Arya M. Sharma, MD

Prof. Raymond Négrel, Director of the Faculty of Sciences, University of Nice-Sophia Antipolis.

Following our 1999 report on the existence of a local renin-angiotensin system in human adipose tissue, we thought it appropriate to write a review on the now rapidly accumulating evidence from human and animal studies on the physiology and potential health-related effects of this system, especially in relationship to cardiometabolic problems (although this term had yet to coined).

So, in 2000, I invited Raymond Negrel from the Centre de Biochimie, Université de Nice-Sophia Antipolis, Nice, France, to join Stefan Engeli and myself in co-authoring this paper for HYPERTENSION.

At the time, renin-angiotensin system had already long been recognized as an important regulator of systemic blood pressure and renal electrolyte homeostasis.
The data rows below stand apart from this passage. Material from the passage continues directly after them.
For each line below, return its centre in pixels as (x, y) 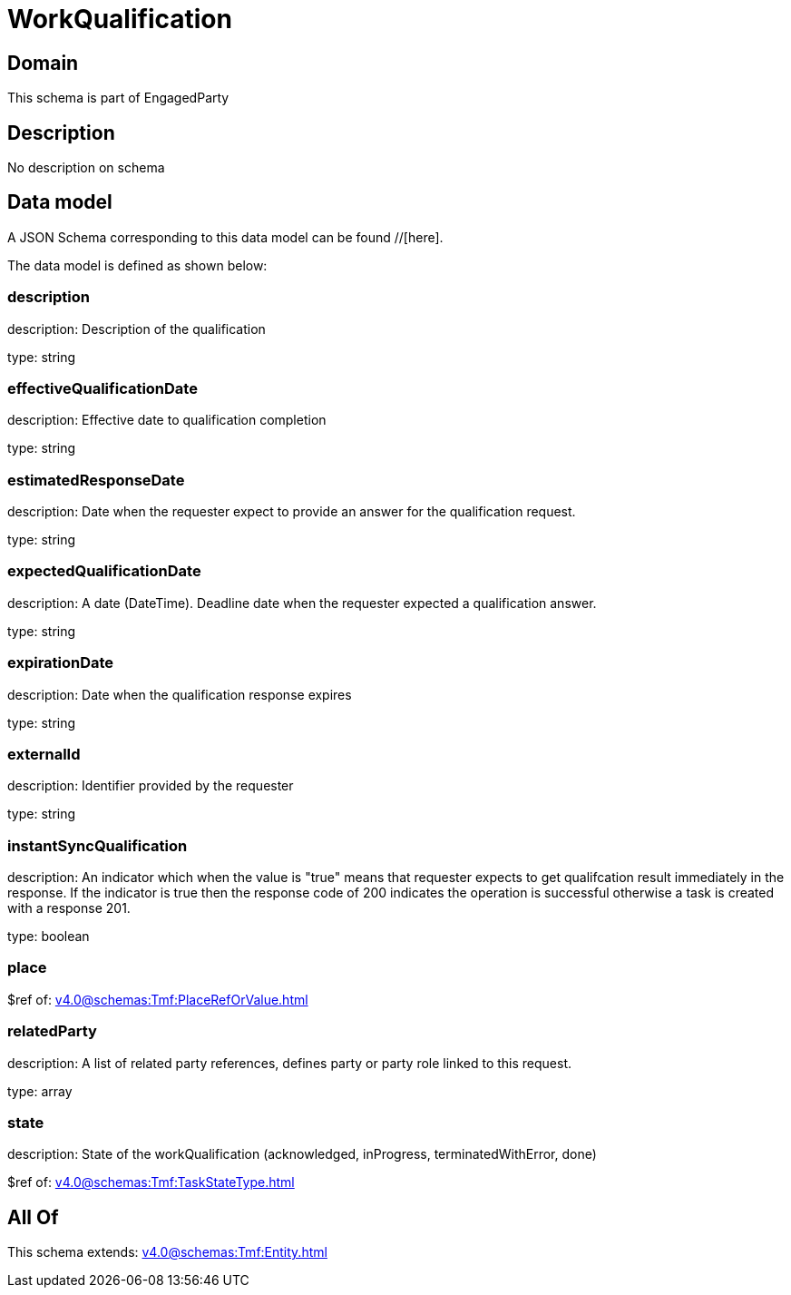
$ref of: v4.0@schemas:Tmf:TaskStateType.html (151, 1182)
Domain (43, 63)
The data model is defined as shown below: (137, 265)
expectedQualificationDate (104, 571)
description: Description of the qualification (137, 329)
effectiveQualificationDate (103, 388)
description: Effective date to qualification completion (167, 420)
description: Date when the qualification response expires (180, 694)

In addition, it had become evident that local renin-angiotensin systems in a wide range of tissues, including the heart, blood vessels, and the brain, may play a role in pathological changes of organ structure and function by modulating gene expression, growth, fibrosis, and inflammatory response.
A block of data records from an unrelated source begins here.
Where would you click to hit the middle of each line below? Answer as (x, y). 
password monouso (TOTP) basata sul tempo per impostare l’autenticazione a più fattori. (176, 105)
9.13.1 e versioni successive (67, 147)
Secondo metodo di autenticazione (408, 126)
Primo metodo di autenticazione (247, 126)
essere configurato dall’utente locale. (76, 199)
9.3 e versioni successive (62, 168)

With regard to the function of this system in adipose tissue, we reviewed the literature on the emerging evidence for a role in adipogenic differentiation and in the regulation of body weight.

We also discussed how such changes in adipose-tissue renin-angiotensin could affect systemic activity of this system, thereby influencing blood pressure.
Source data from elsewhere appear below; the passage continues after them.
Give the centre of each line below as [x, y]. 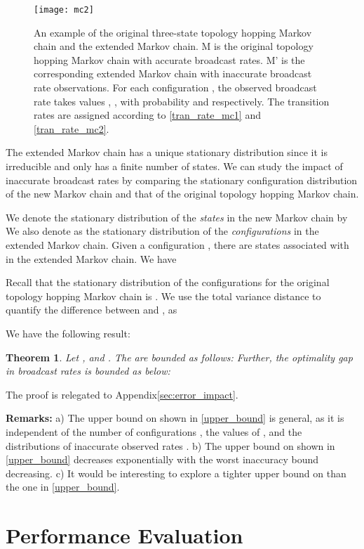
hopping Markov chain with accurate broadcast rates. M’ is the [169, 59]
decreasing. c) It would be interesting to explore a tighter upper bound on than [176, 473]
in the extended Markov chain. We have [91, 258]
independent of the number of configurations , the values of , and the [154, 431]
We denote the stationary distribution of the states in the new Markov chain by [177, 217]
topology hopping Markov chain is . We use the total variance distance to [163, 296]
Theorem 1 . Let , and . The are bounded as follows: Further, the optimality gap [179, 357]
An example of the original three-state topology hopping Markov [173, 32]
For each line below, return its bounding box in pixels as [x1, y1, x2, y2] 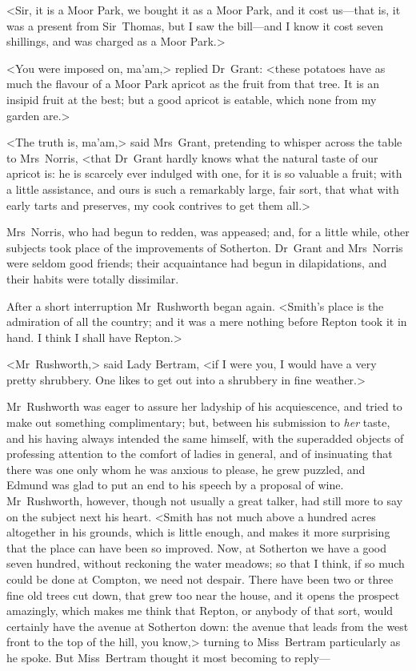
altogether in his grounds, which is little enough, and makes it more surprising [6, 524, 390, 540]
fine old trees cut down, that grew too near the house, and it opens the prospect [6, 586, 400, 603]
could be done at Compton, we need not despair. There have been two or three [6, 571, 394, 587]
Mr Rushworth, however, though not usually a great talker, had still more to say [6, 492, 403, 509]
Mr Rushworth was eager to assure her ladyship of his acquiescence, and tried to [6, 398, 402, 415]
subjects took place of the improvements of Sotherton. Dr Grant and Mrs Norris [6, 239, 403, 255]
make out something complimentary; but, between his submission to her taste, [6, 414, 390, 431]
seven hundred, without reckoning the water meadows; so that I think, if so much [6, 555, 405, 572]
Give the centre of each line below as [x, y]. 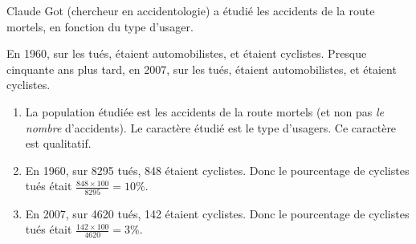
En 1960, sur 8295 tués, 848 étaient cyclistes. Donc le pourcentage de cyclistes [217, 170]
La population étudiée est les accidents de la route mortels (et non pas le [204, 111]
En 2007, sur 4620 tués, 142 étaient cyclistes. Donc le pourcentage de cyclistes [217, 213]
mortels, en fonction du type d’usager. [100, 26]
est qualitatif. [58, 143]
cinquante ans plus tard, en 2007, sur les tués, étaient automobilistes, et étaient [202, 69]
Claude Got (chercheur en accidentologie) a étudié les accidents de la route [191, 10]
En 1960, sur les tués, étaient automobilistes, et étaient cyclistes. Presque [187, 53]

We concluded our review by noting that:

“..future studies with more carefully described phenotypes are necessary to conclude whether obesity (by stimulation of adipogenic differentiation) and hypertension are associated with changes of renin-angiotensin system activity in adipose tissue. If so, the physiological relevance of this system in animal models and humans may warrant further interest.”

Stay tuned for future posts on this topic, as my lab began addressing some of these ideas in subsequent studies.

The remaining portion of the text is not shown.